Sex is about having fun. And not about thrust, thrust, stroke, is it in yet, it’s in, oh I’ve come, have you? If you have sex with the sole purpose of having a smashing orgasm and nothing more, I don’t think you’re doing it right. There is so much more to sex than just orgasms, although they are of course a pleasant cherry on the cake. Sex, to me, is about connection. About release, about giggles and butterflies and most of all, FUN.
I’m not dissing orgasms, no sir I am not. I spent a long period of time unable to orgasm because I was on antidepressants. In an amazing stroke of bad luck, this happened not long after I started masturbating. I was just getting to know my body when it kinda conked out on me. Lux states in her post that she never felt broken or incomplete in the years in which she couldn’t come. But I kinda did. Especially since I was so new to the entire experience of masturbating and coming.

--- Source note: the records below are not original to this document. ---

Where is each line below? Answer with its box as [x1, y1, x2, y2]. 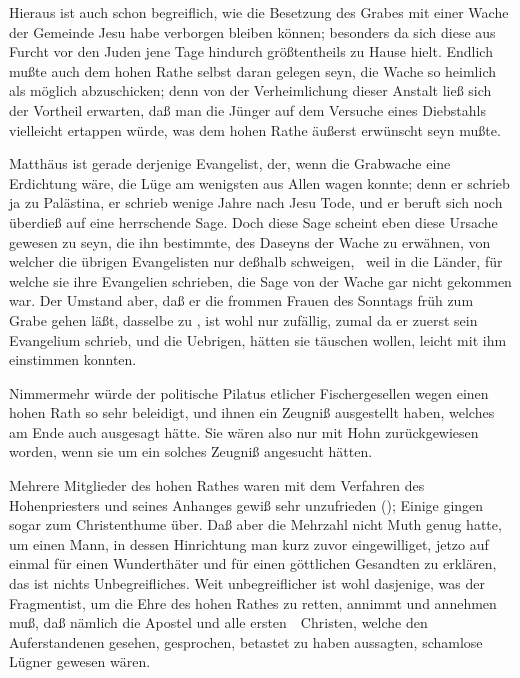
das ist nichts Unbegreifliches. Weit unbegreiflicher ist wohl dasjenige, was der [9, 573, 485, 594]
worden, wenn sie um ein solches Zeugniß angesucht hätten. [9, 441, 373, 462]
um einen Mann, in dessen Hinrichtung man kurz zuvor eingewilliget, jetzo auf [9, 533, 489, 554]
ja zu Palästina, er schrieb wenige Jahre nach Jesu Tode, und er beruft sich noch [9, 192, 503, 213]
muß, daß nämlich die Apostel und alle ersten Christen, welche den [9, 612, 428, 633]
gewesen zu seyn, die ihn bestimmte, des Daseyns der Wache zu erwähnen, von [9, 231, 491, 252]
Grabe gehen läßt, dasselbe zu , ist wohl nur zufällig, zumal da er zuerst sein [9, 309, 478, 330]
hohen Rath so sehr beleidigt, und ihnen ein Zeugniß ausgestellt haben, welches [9, 402, 495, 423]
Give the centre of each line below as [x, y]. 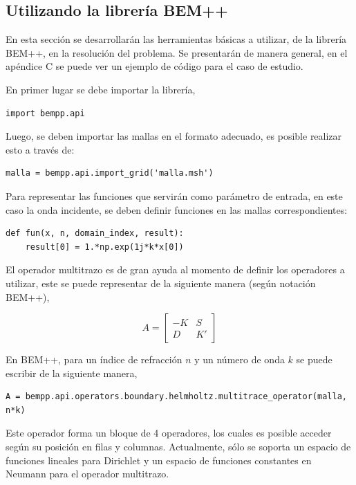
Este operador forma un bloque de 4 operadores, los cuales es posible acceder [169, 433]
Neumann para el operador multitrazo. [87, 474]
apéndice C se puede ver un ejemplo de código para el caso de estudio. [154, 66]
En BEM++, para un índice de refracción [94, 359]
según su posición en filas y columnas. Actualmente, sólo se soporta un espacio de [178, 447]
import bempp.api [45, 113]
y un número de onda [240, 359]
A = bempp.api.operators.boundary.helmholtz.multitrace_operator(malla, [176, 397]
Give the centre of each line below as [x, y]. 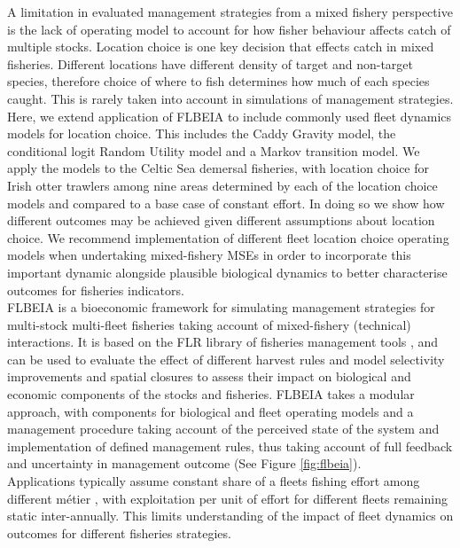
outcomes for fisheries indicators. [96, 290]
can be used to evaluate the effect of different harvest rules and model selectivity [226, 359]
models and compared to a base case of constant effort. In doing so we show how [226, 203]
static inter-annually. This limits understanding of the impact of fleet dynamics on [230, 516]
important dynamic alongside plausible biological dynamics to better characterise [227, 272]
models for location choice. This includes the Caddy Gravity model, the [202, 133]
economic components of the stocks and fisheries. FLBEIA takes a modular [211, 394]
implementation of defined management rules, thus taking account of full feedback [230, 446]
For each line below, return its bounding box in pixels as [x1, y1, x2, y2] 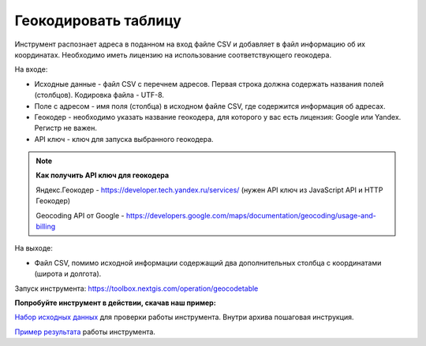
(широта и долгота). [34, 269, 102, 279]
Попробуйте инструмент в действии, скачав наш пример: [14, 298, 216, 307]
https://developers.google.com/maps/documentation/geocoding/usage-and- [126, 210, 376, 220]
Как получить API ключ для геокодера [35, 170, 170, 180]
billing [35, 221, 55, 232]
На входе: [14, 65, 48, 74]
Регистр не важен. [34, 123, 98, 133]
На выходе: [14, 244, 53, 253]
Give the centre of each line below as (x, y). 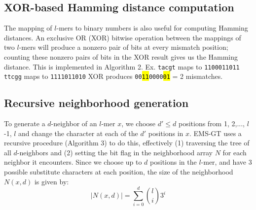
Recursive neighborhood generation (96, 103)
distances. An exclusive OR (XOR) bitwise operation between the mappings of (123, 37)
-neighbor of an (74, 123)
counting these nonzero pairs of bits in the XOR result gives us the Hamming (121, 56)
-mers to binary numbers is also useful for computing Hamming (152, 28)
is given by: (52, 181)
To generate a (25, 123)
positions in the (173, 162)
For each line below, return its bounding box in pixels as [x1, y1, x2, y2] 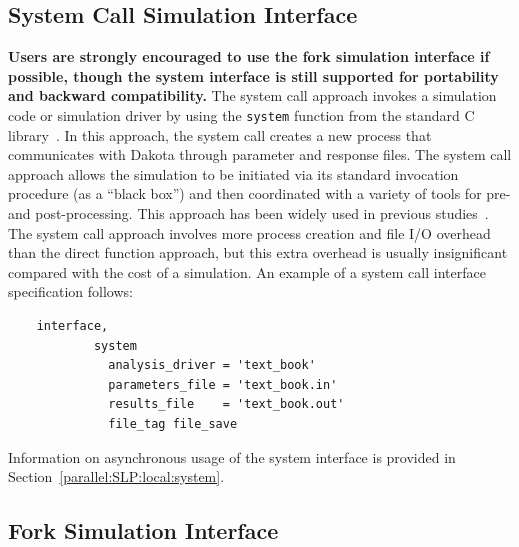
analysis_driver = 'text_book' [108, 358, 316, 373]
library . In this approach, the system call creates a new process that [8, 124, 432, 145]
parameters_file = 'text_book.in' [108, 377, 338, 392]
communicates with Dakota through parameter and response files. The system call [8, 144, 512, 165]
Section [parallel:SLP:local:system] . [8, 466, 225, 487]
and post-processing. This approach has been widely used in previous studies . [8, 203, 489, 224]
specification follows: [8, 281, 133, 302]
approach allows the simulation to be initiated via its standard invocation [8, 163, 459, 184]
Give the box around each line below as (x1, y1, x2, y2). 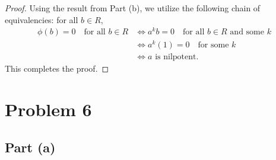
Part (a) (5, 137, 56, 156)
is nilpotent (155, 53, 196, 62)
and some (230, 28, 264, 37)
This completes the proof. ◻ (5, 62, 109, 75)
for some (198, 41, 229, 50)
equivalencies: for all (5, 13, 78, 25)
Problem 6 (5, 97, 92, 121)
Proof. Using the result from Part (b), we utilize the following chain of (5, 2, 261, 14)
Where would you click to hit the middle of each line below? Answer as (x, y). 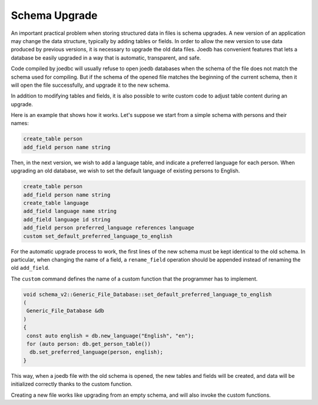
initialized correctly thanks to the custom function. (72, 384)
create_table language (56, 203)
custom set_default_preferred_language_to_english (98, 236)
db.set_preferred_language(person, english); (96, 352)
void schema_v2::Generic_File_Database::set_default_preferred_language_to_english (148, 294)
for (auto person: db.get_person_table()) (89, 344)
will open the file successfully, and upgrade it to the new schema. (90, 85)
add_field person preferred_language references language (109, 228)
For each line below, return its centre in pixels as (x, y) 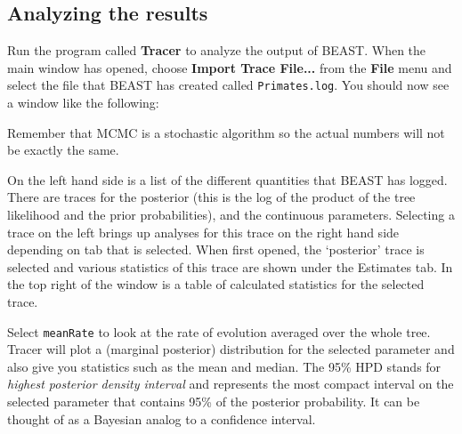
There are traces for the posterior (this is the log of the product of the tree (211, 197)
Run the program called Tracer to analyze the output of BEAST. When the (217, 50)
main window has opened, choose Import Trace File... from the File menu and (230, 67)
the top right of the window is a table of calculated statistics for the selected (216, 284)
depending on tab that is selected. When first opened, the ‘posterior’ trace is (216, 249)
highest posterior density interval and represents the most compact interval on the (231, 384)
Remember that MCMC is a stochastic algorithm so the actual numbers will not (226, 132)
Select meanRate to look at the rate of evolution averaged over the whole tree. (219, 331)
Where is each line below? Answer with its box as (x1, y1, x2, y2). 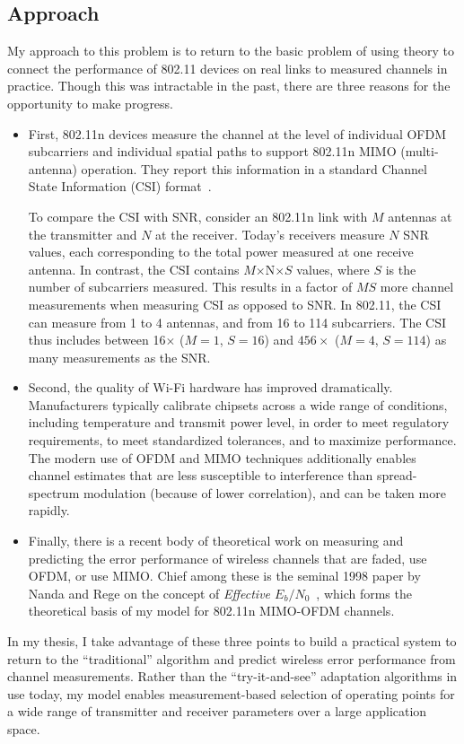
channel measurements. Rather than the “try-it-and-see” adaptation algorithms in (7, 667, 458, 686)
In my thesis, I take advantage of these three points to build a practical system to (7, 632, 457, 651)
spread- (377, 466, 417, 485)
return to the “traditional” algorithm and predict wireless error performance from (7, 649, 456, 668)
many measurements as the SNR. (28, 347, 211, 366)
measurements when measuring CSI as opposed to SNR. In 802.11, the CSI (28, 294, 442, 313)
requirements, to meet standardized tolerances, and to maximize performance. (28, 431, 457, 450)
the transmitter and (28, 224, 137, 243)
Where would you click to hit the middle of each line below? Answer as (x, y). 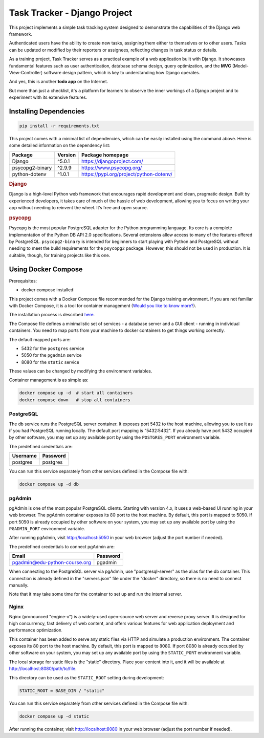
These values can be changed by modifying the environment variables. (81, 371)
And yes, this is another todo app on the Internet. (59, 82)
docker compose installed (47, 290)
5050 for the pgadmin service (51, 355)
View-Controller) (26, 72)
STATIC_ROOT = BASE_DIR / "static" (62, 691)
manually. (19, 585)
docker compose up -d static (54, 716)
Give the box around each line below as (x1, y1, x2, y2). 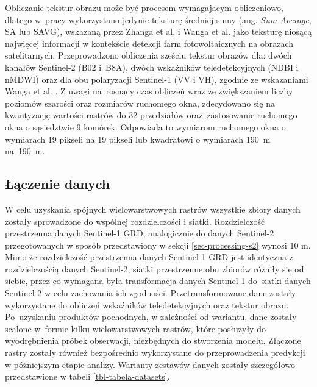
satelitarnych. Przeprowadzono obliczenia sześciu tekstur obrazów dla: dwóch (5, 49, 292, 62)
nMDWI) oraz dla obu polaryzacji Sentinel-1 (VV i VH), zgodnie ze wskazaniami (5, 73, 308, 85)
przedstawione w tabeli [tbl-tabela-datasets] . (5, 370, 170, 383)
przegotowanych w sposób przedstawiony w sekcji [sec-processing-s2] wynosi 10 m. (5, 238, 311, 251)
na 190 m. (5, 144, 45, 157)
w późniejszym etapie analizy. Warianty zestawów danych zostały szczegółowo (5, 358, 295, 371)
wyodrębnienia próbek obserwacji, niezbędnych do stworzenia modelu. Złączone (5, 334, 301, 347)
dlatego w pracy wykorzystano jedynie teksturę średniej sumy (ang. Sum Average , (5, 13, 312, 26)
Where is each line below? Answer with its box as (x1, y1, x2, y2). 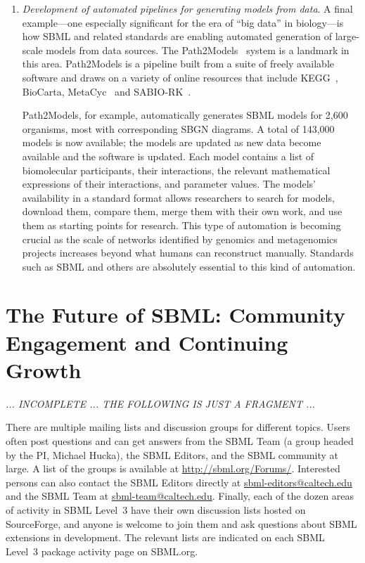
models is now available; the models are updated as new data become (22, 135, 321, 150)
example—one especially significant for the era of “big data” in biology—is (22, 15, 344, 30)
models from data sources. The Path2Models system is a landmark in (46, 42, 350, 57)
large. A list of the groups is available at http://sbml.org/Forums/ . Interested (6, 461, 340, 476)
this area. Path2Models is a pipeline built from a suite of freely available (22, 56, 334, 71)
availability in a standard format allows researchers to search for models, (22, 190, 335, 205)
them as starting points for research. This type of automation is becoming (22, 217, 341, 232)
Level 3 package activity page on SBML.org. (6, 543, 198, 558)
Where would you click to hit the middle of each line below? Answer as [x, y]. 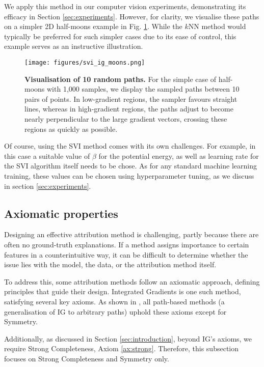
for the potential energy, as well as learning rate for [179, 156]
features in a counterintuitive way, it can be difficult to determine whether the [126, 254]
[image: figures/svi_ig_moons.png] [85, 62]
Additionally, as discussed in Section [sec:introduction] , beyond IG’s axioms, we [128, 338]
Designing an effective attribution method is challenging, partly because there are [131, 234]
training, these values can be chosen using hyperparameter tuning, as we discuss [129, 175]
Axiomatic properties [61, 213]
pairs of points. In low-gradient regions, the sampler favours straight [131, 98]
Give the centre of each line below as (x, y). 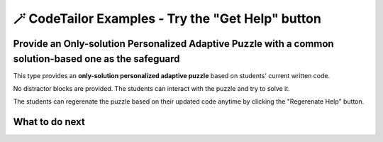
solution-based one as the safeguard (96, 59)
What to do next (49, 122)
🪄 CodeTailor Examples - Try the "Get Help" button (167, 18)
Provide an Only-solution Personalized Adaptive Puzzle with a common (173, 44)
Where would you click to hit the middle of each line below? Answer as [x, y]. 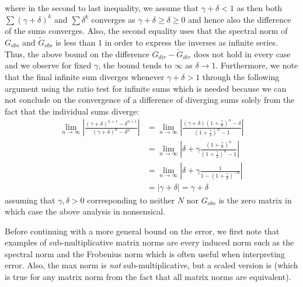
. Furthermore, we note [257, 65]
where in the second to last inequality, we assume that [102, 8]
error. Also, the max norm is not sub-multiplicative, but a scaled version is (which [151, 265]
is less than [76, 42]
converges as [113, 19]
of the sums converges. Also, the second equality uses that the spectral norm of [146, 31]
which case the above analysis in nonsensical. [85, 211]
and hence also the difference [240, 19]
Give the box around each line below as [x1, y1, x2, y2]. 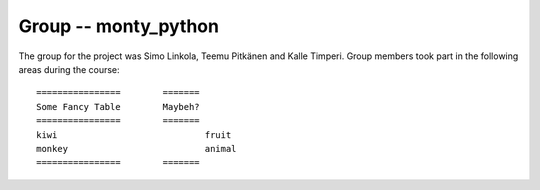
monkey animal [36, 143, 237, 154]
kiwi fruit [36, 129, 232, 140]
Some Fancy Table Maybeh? [36, 101, 200, 112]
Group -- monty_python [18, 15, 220, 37]
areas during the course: [18, 63, 120, 75]
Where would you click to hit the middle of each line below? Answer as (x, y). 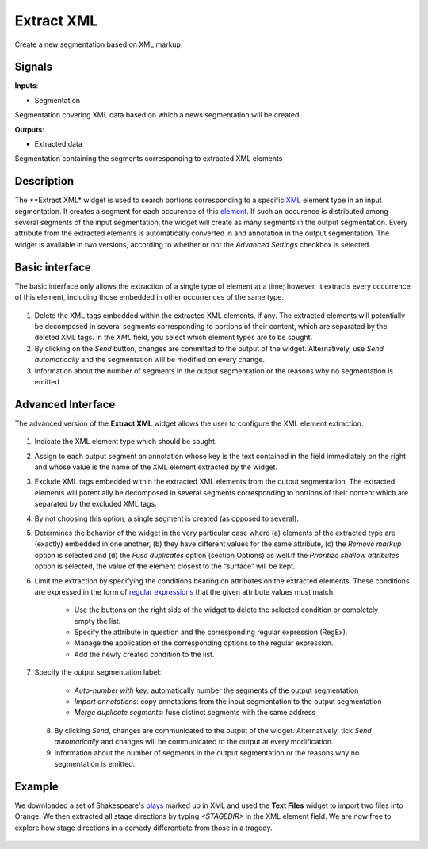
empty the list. (97, 621)
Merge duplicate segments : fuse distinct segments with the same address (195, 713)
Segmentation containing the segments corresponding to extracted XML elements (149, 159)
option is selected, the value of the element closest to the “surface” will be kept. (165, 566)
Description (44, 181)
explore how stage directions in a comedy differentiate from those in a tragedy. (143, 828)
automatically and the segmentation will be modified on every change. (150, 360)
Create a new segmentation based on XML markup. (99, 44)
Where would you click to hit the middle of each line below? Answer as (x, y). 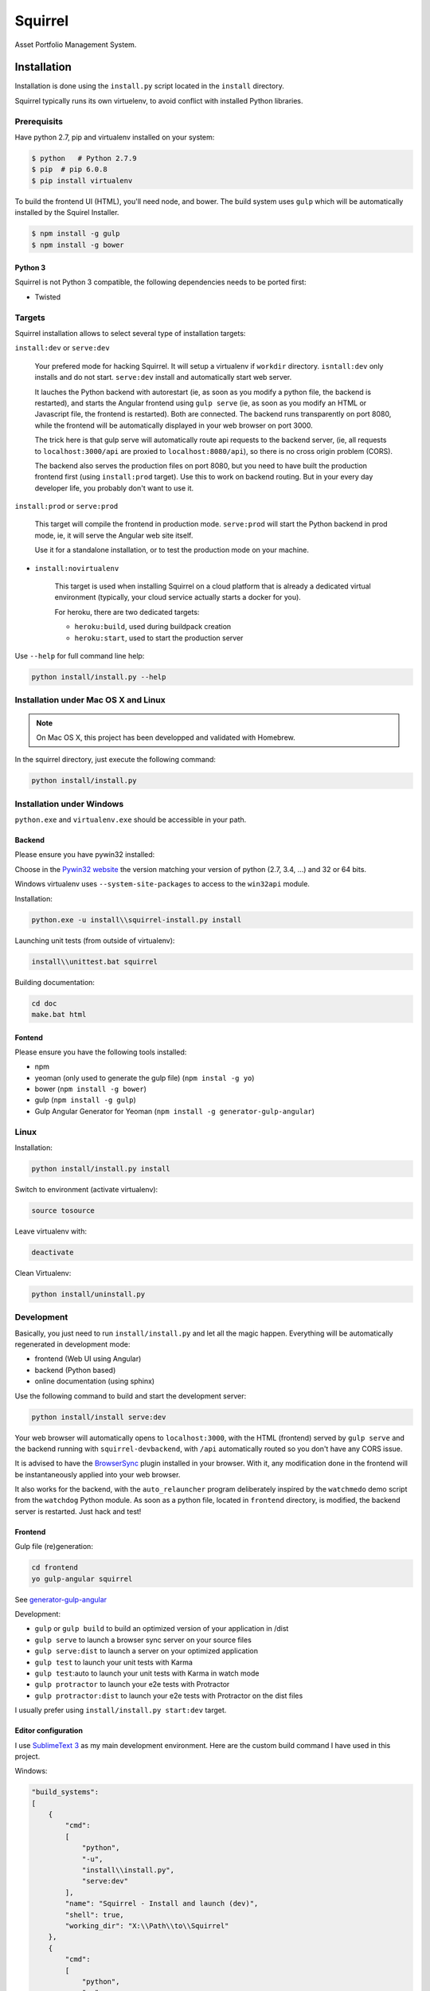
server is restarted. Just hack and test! (78, 1511)
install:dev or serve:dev (63, 348)
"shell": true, (95, 1915)
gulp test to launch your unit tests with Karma (113, 1662)
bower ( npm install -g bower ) (91, 1089)
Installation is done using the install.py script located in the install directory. (149, 86)
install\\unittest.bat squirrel (95, 961)
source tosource (63, 1210)

Like Lux, I don’t mean to demean the orgasm or indeed the female orgasm (that apparently mythical beast), but I don’t think it should be the measure of a successful bout of sex.
That said, I do hope you, dear reader, have some mind-blowing orgasms in your lifetime. Because… you know.. orgasms. Just don’t make it the sole aim of your sexual explorations. Because you’d be missing out on a hell of a lot of fun if you did.